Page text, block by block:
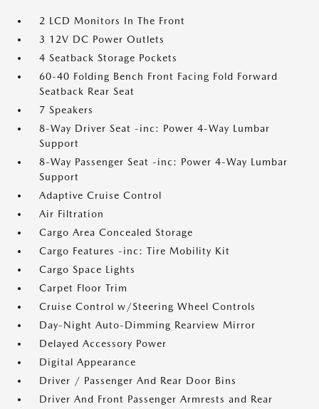
2 LCD Monitors In The Front
3 12V DC Power Outlets
4 Seatback Storage Pockets
60-40 Folding Bench Front Facing Fold Forward
Seatback Rear Seat
7 Speakers
8-Way Driver Seat -inc: Power 4-Way Lumbar
Support
8-Way Passenger Seat -inc: Power 4-Way Lumbar
Support
Adaptive Cruise Control
Air Filtration
Cargo Area Concealed Storage
Cargo Features -inc: Tire Mobility Kit
Cargo Space Lights
Carpet Floor Trim
Cruise Control w/Steering Wheel Controls
Day-Night Auto-Dimming Rearview Mirror
Delayed Accessory Power
Digital Appearance
Driver / Passenger And Rear Door Bins
Driver And Front Passenger Armrests and Rear

______________________________

→ THE TASK
Each line from the one containing "Cruise Control w/Steering Wheel Controls" through the final line of the listing above should be returned exactly; return nothing else.

→ RESPONSE FOR THIS EXERCISE
Cruise Control w/Steering Wheel Controls
Day-Night Auto-Dimming Rearview Mirror
Delayed Accessory Power
Digital Appearance
Driver / Passenger And Rear Door Bins
Driver And Front Passenger Armrests and Rear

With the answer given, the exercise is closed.